Quantitative analysis with artificial intelligence (AI) of sequential CT exams in COVID-19 patients shows promise for standardized assessment and monitoring of disease progression, according to research published online March 25 in Scientific Reports.
Researchers from the U.S. National Institutes of Health (NIH) and graphics processing unit developer Nvidia collaborated to retrospectively apply an AI algorithm to segment the lung on serial chest CT exams from 29 patients with mild cases of COVID-19. After correlating laboratory results with the AI analysis and manual segmentations of opacities on CT, they found distinctive patterns and peaks in relation to onset of symptoms.
As a result, generalized dynamic curves based on these quantitative CT findings could potentially be used to assess mild COVID-19 cases and identify those that may become more severe, according to the researchers led by first authors Dr. Michael Kassin; Nicole Varble, PhD; and Maxime Blain of the NIH Clinical Center.
"Metrics for comparison could provide valuable clinical reference data for early detection of deviation from the expected disease course, which could potentially inform early medical countermeasures, therapeutic decision making, or clinical trial response criteria," the authors wrote. "Characterization of correlative patterns in such readouts can potentially identify patients with COVID-19 pneumonia by defining extreme deviations from standardized curves for patients with mild disease."
The researchers sought to evaluate the dynamics of chest CT opacity subtypes in COVID-19 before and after onset of symptoms. They utilized the Clara AI segmentation model (Nvidia) to automatically segment the total lung volume on serial chest CT exams in 29 mild COVID-19 patients from a single center in an outbreak zone.
These patients had a total of 121 serial CT exams and 279 lab measurements over an average of 50 days, which included patients with mild or moderate initially asymptomatic pneumonia. None of the patients required admission to the intensive care unit or intubation.

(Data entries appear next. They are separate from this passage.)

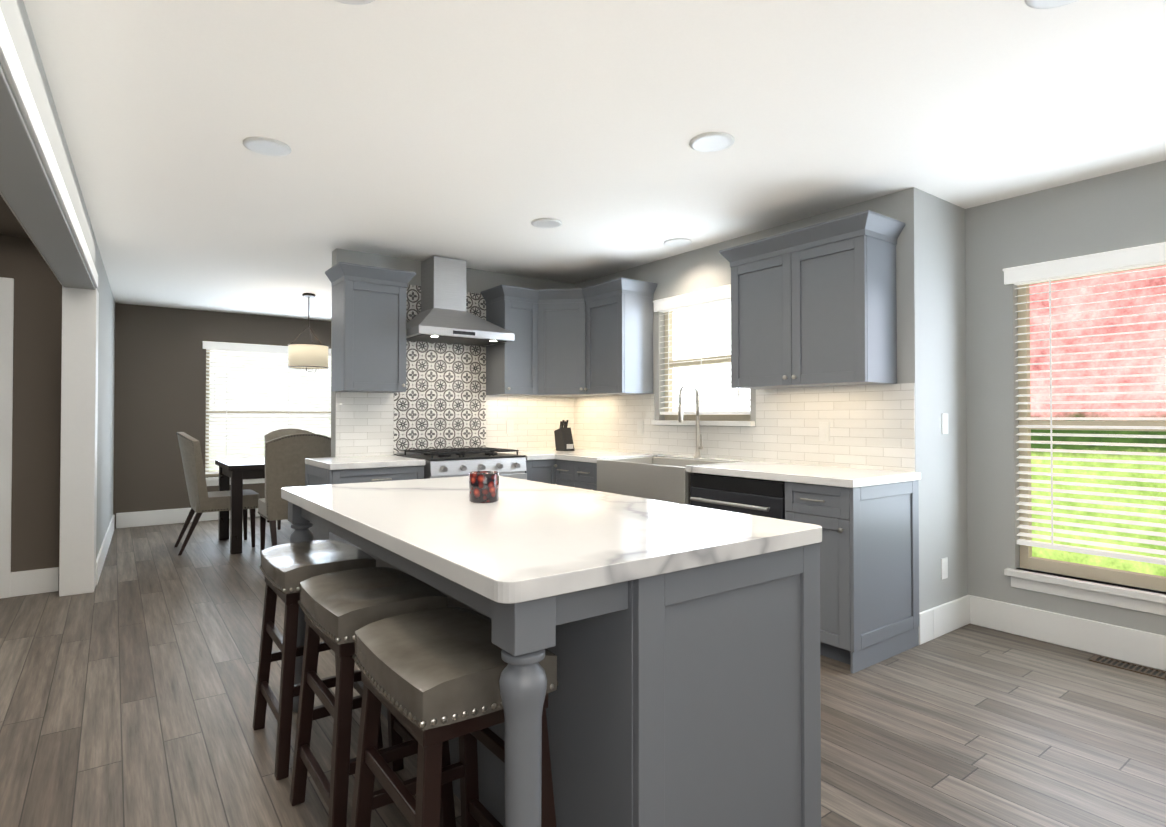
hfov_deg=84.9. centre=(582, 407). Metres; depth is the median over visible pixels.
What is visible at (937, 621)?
baseboard
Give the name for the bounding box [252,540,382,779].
stool
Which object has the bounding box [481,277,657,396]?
upper cabinet
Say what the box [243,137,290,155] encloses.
recessed light
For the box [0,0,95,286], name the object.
header beam
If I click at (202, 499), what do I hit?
chair
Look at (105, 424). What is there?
wall
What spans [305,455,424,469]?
countertop
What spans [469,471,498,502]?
candle jar
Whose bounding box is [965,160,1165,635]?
wall
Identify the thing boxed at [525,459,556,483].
base cabinet
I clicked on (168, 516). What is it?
baseboard
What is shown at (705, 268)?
wall
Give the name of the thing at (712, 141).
recessed light
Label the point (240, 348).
window blinds
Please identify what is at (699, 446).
gooseneck faucet
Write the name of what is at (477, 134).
ceiling
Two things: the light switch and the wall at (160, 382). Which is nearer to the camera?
the light switch
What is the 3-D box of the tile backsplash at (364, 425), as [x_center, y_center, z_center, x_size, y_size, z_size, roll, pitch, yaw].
[-0.943,0.128,5.276,2.134,0.475,0.006,1,-1,-36]
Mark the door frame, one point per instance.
(28, 195)
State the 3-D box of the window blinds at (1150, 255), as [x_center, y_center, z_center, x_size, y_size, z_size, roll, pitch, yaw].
[2.854,-0.020,2.987,0.083,1.543,1.540,1,-1,-36]
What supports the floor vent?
in the floor
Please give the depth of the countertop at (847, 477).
3.56 m
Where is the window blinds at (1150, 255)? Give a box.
[1003,242,1165,564]
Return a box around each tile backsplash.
[335,392,573,456]
[394,285,485,454]
[574,383,914,471]
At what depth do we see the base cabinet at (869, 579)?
3.14 m
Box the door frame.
[0,9,98,596]
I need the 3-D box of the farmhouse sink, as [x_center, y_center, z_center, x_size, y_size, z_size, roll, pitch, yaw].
[0.575,0.507,4.369,0.545,0.283,0.874,1,-1,-36]
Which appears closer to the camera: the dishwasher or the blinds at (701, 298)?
the dishwasher
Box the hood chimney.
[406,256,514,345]
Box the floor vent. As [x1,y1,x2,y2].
[1089,655,1165,679]
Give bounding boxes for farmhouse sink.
[597,457,730,504]
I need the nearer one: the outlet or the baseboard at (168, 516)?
the outlet
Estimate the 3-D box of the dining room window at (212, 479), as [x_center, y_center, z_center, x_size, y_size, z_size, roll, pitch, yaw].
[-3.681,0.095,7.961,1.870,1.640,0.155,1,-1,-36]
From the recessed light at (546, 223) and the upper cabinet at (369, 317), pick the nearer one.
the recessed light at (546, 223)
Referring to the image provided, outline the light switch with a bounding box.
[942,414,947,433]
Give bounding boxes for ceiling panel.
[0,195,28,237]
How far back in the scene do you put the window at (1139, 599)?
3.38 m
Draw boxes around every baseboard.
[10,567,58,596]
[96,515,114,584]
[116,508,259,527]
[918,595,973,644]
[974,596,1165,670]
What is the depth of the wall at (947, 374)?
3.62 m
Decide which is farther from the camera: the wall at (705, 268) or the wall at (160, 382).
the wall at (160, 382)
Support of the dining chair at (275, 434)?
on the floor
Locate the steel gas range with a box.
[397,447,526,479]
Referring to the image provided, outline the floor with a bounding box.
[0,516,1165,826]
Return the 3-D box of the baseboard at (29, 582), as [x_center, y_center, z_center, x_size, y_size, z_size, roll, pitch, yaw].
[-4.794,1.176,3.574,2.870,0.165,0.016,1,-1,-36]
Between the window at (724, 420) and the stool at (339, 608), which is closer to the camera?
the stool at (339, 608)
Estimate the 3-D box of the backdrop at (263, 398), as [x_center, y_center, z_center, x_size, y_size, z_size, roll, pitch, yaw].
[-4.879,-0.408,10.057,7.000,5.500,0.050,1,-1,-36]
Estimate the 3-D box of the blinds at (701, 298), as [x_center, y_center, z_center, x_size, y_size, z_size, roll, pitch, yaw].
[0.871,-0.401,4.654,0.083,0.898,0.970,1,-1,-36]
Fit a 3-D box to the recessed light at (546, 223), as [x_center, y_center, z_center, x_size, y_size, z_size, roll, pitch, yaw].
[-0.230,-1.169,4.045,0.200,0.012,0.200,1,-1,-36]
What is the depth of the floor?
2.52 m
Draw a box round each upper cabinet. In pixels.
[325,262,415,392]
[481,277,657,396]
[719,210,904,388]
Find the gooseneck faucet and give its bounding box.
[678,382,702,457]
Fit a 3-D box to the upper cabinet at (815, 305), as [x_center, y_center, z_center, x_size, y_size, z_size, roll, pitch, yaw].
[1.301,-0.563,3.731,0.370,0.867,0.990,1,-1,-36]
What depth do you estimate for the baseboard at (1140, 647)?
3.32 m
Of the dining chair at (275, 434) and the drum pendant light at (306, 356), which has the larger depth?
the dining chair at (275, 434)
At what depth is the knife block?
5.47 m
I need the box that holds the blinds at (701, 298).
[653,284,749,414]
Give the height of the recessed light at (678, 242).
0.012 m
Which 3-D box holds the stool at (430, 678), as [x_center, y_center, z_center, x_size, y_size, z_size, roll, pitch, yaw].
[-0.308,0.881,1.477,0.358,0.701,0.461,1,-1,-36]
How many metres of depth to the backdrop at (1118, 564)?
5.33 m
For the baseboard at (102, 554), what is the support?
attached to the wall at (105, 424)
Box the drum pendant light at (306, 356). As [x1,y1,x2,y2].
[288,293,328,372]
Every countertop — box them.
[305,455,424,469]
[497,450,552,460]
[529,448,920,487]
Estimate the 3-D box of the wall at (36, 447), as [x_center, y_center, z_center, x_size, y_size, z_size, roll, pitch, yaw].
[-4.826,0.039,3.649,2.890,2.440,0.120,1,-1,-36]
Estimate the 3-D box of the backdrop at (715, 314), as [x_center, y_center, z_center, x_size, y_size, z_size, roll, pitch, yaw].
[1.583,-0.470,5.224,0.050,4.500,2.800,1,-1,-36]
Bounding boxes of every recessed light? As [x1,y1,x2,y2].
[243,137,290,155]
[334,0,374,4]
[531,218,561,227]
[663,238,691,246]
[689,132,734,151]
[1024,0,1078,8]
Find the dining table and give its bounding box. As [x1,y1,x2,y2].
[215,458,264,553]
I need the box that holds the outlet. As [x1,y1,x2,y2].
[941,557,947,579]
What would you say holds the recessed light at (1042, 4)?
in the ceiling
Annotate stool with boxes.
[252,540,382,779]
[290,567,455,826]
[350,607,558,826]
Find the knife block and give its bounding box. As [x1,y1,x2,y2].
[554,420,574,450]
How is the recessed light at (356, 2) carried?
in the ceiling
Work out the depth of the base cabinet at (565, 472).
4.92 m
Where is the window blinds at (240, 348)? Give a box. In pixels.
[202,341,330,473]
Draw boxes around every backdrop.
[209,350,330,470]
[673,301,749,411]
[1030,265,1165,576]
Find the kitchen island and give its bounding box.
[281,476,821,826]
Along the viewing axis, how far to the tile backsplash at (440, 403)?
5.13 m
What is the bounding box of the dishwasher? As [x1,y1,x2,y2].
[690,473,784,519]
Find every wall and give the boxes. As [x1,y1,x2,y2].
[0,235,61,571]
[96,241,114,557]
[113,303,330,527]
[331,248,573,456]
[574,187,929,612]
[927,193,967,608]
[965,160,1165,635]
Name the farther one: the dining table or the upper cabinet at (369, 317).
the dining table
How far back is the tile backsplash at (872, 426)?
4.02 m
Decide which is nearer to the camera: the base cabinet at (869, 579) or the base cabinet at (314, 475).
the base cabinet at (869, 579)
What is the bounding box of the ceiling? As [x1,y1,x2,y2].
[23,0,1165,320]
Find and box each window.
[205,350,330,485]
[651,300,754,425]
[1004,264,1165,615]
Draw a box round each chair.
[174,432,258,555]
[258,433,330,553]
[264,428,314,529]
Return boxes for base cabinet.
[305,464,423,549]
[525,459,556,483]
[556,459,576,486]
[575,461,596,490]
[785,480,918,673]
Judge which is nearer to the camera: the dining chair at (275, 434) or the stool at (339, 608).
the stool at (339, 608)
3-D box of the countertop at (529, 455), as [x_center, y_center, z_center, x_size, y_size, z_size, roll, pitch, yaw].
[-0.520,0.384,5.178,0.240,0.040,0.655,1,-1,-36]
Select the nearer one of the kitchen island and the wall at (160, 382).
the kitchen island
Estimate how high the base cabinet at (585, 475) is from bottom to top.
0.875 m
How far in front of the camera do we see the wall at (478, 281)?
5.02 m
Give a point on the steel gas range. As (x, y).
(450, 462)
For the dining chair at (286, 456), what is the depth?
5.21 m

After verifying the AI lung segmentation results, radiologists then manually segmented the lung opacities and noted the opacity subtypes. Next, the researchers employed generalized temporal curves to correlate the CT data with lab measurements such as blood cell count and procalcitonin levels. 3D visualizations were also used to reconstruct the evolution of COVID opacities.
The researchers found that lung opacities appeared in an average of 3.4 ± 2.2 days prior to symptom onset and peaked an average of 0.6 ± 3.1 days after symptoms began. Ground-glass opacity onset was earlier, and it resolved later than consolidation, according to the authors. As for lab results, lactate dehydrogenase and C-reactive protein peaked earlier than procalcitonin and leukopenia.
Dynamic reference curves based on these results could potentially be useful for clinical triage of borderline patients, and they may inform the relative disease status of positive SARS-CoV-2 patients, the researchers speculated.
"Certainly a better understanding of serial disease changes on CT and labs over time could enlighten healthcare decision-makers facing off against an incompletely understood and novel virus in the context of medical countermeasures, chronic lung effects, or mutational variants," they wrote.